◆ TASK DIRECTIONS
From the listing below, extract every line in which the word "Wait" appears.
[RECORDS TO PROCESS — start]
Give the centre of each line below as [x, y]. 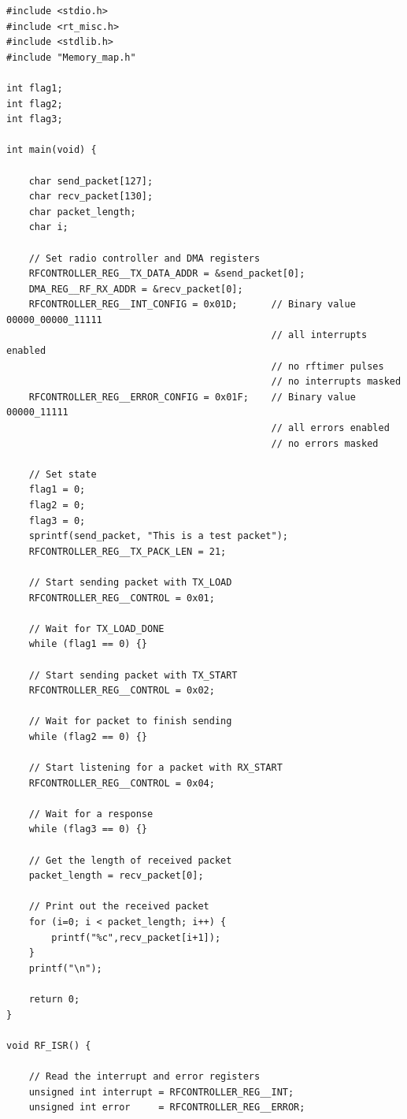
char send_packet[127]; [91, 181]
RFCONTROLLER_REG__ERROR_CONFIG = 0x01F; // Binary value [192, 397]
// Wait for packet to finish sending [130, 721]
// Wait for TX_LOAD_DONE [96, 628]
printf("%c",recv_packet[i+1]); [136, 937]
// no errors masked [325, 443]
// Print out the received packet [119, 907]
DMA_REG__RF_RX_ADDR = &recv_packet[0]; [136, 289]
[RECORDS TO PROCESS — finish]
◆ RESPONSE BELOW
// Wait for packet to finish sending [130, 721]
// Wait for TX_LOAD_DONE [96, 628]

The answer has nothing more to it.